--- Entries provided ---
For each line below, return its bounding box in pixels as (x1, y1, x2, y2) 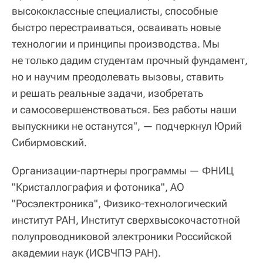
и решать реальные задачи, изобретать (12, 87, 203, 100)
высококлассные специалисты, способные (12, 5, 218, 18)
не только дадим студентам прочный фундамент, (12, 54, 248, 67)
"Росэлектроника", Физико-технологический (12, 197, 227, 210)
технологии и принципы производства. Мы (12, 38, 220, 50)
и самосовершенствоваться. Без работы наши (12, 103, 237, 116)
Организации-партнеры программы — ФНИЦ (12, 164, 234, 177)
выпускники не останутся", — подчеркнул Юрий (12, 120, 242, 133)
---
- What to do: With the line that contains "и самосовершенствоваться. Без" as the start, output every line through the end of the entries exactly. Add no other lines.

- Expected answer:
и самосовершенствоваться. Без работы наши (12, 103, 237, 116)
Организации-партнеры программы — ФНИЦ (12, 164, 234, 177)
выпускники не останутся", — подчеркнул Юрий (12, 120, 242, 133)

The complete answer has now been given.